You hit the nail right on the head there..... little dogs have the stigma (as evidenced by this thread) that they are yappy, in the way, can be aggressive, sound like squeeze toys, whatever.  Proper training and none of these are issues.  Keep the dog exercised and stimulated, make sure they know that the humans are ranked higher then them, and if they are in the way you step on their feet (not with the force to harm) they will learn to pay attention and get out of the way when you move.  

Proper training and discipline are keys with any and all dogs.




> All things considered though, regardless of size, if it's a GOOD dog I'm probably a fan!


A good dog will come in all shapes and sizes!!   :Dancin' Banana:

----------


## rabernet

I prefer medium or large dogs, but I hate that they have a shorter lifespan. 

I love all dogs regardless of size, but I'm drawn to the larger ones as my personal dogs. 

Sent from my HTC Thunderbolt using Tapatalk

----------


## CatandDiallo

I highly dislike small dogs.

Big for me!

----------


## sho220

I prefer big dogs as well... :Very Happy:

----------


## Alexandra V

> 


Hehehehe the look on his face!  :ROFL:

----------


## Bellabob

Large dogs for sure.

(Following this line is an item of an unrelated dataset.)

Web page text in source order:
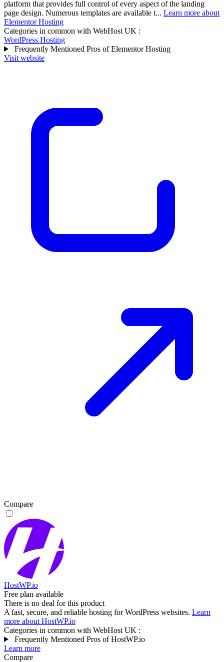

I have a chesapeake bay/chocolate lab mix and a blue brindle pitbull.

----------


## PitOnTheProwl

> Hehehehe the look on his face!


Thats the "I havent found my bark yet but when I do......." :ROFL:  :ROFL:

----------


## Bellabob



----------


## Missy King

basset hound all the way! I've always loved dogs, but I feel like i've never had any animal as amazing as my baby basset boy.

----------